Page 1 of 1

forum post validation regex

Posted: Tue Jul 11, 2006 2:56 am
by sa_Joshua
Hi,

I'm trying to filter out spam on my forum. I added two tables to my db. One is spamwords and another called spamAlphabet.

The spamAlphabet contains records like:

a aàáâåãäæ\@
b b6
c cç6
d db
e eéèêë3
f f4
g qgp9
h h4
i iìíîï¡1\|l\!
j ji1

which I use to construct a regex expression using a stored procedure in Sql.

Using the above substitution, the word "tour" becomes

/[t7\+][\\W]*[o0óòôøõö(\(\))\*\.][\\W]*[\\W]*[r]/gi


Essentially, I would like to find any form or shape of the word "tour", even if there is punctuation or white space between the letters.

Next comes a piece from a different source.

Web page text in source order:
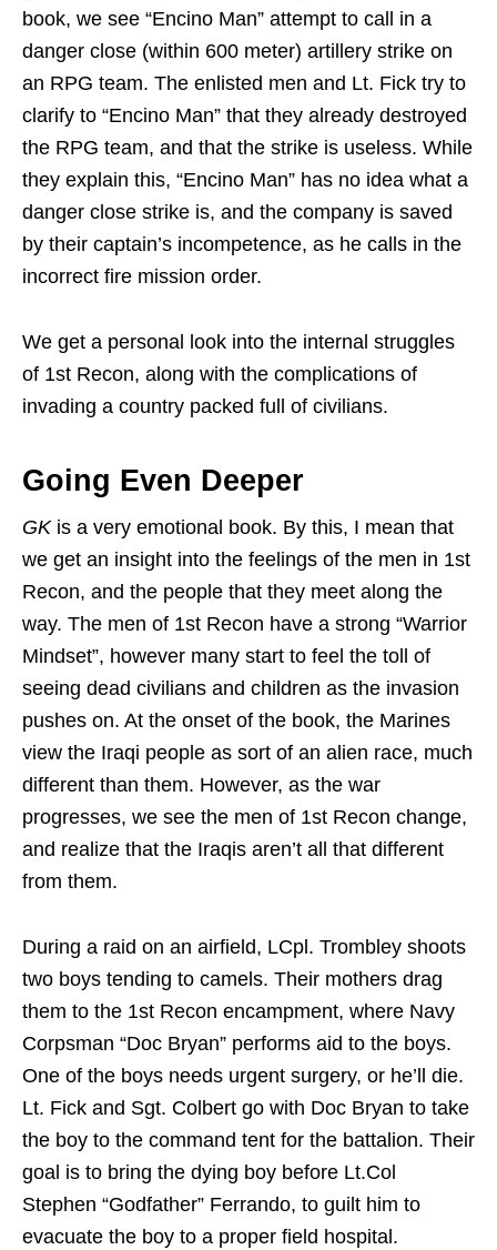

Is the specific resulting regex that I'm using in the correct syntax to trap these sort of occurances? If not, please write how I should change it.

Thanks in Advance
Joshua

Posted: Wed Jul 12, 2006 12:04 am
by Benjamin
You could remove all invalid characters from the string and then validate against it. For example this function would remove all characters that are not letters or numbers. Not sure if this would work in your application.

Untested...

Code: Select all

function LettersAndNumbersOnly($String) {
  $WhiteList = array('0','1','2','3','4','5','6','7','8','9',
                     'a', 'b', 'c', 'd', 'e', 'f', 'g', 'h', 'i', 'j', 'k', 'l', 'm', 'n', 'o', 'p', 'q', 'r', 's', 't', 'u', 'v', 'w', 'x', 'y', 'z',
                     'A', 'B', 'C', 'D', 'E', 'F', 'G', 'H', 'I', 'J', 'K', 'L', 'M', 'N', 'O', 'P', 'Q', 'R', 'S', 'T', 'U', 'V', 'W', 'X', 'Y', 'Z');
  $NewString = null;
  $LengthOfString = strlen($String);
  for($CharacterToCheck = 0; $CharacterToCheck < $LengthOfString; $CharacterToCheck++) {
    if(in_array($String[$CharacterToCheck],$WhiteList)){
      $NewString .= $String[$CharacterToCheck];
    }
  }
  return $NewString;
}

// regex against the word or phrase here..

reply

Posted: Wed Jul 12, 2006 12:19 am
by sa_Joshua
Thanks~!

I don't know php that well, but will adapt to javascript. Nice going!